### AIM OF THE TASK:
Search the records for the word "order" and report each line that has it.

### Data entries:

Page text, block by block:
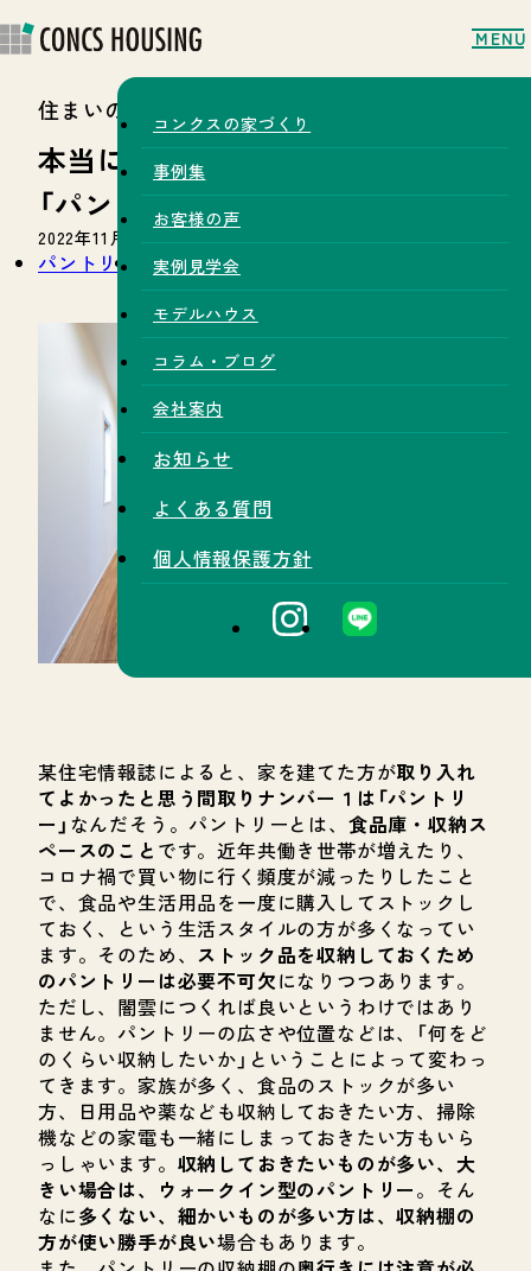
MENU
コンクスの家づくり
事例集
お客様の声
実例見学会
モデルハウス
コラム・ブログ
会社案内
お知らせ
よくある質問
個人情報保護方針
住まいのコラム
本当に使い勝手の良い
「パントリー」をつくる！
2022年11月03日
パントリー キッチン収納
某住宅情報誌によると、家を建てた方が取り入れ
てよかったと思う間取りナンバー１は「パントリ
ー」 なんだそう。パントリーとは、 食品庫・収納ス
ペースのこと です。近年共働き世帯が増えたり、
コロナ禍で買い物に行く頻度が減ったりしたこと
で、食品や生活用品を一度に購入してストックし
ておく、という生活スタイルの方が多くなってい
ます。そのため、 ストック品を収納しておくため
のパントリーは必要不可欠になりつつあります。
ただし、闇雲につくれば良いというわけではあり
ません。パントリーの広さや位置などは、「何をど
のくらい収納したいか」ということによって変わっ
てきます。家族が多く、食品のストックが多い
方、日用品や薬なども収納しておきたい方、掃除
機などの家電も一緒にしまっておきたい方もいら
っしゃいます。 収納しておきたいものが多い、大
きい場合は、ウォークイン型のパントリー。そん
なに多くない、細かいものが多い方は、収納棚の
方が使い勝手が良い場合もあります。
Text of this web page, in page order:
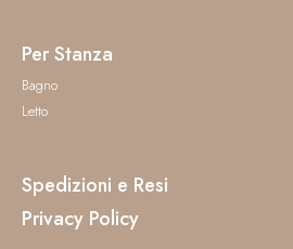
Per Stanza
Bagno
Letto
Spedizioni e Resi
Privacy Policy
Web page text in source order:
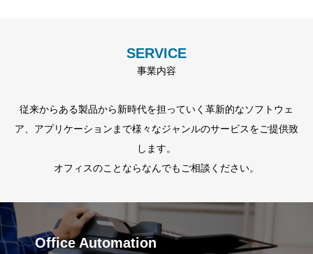
SERVICE
事業内容
従来からある製品から新時代を担っていく革新的なソフトウェ
ア、アプリケーションまで様々なジャンルのサービスをご提供致
します。
オフィスのことならなんでもご相談ください。
Office Automation

### ANSWER SPACE:
Text of this web page, in page order:
Web page text in source order:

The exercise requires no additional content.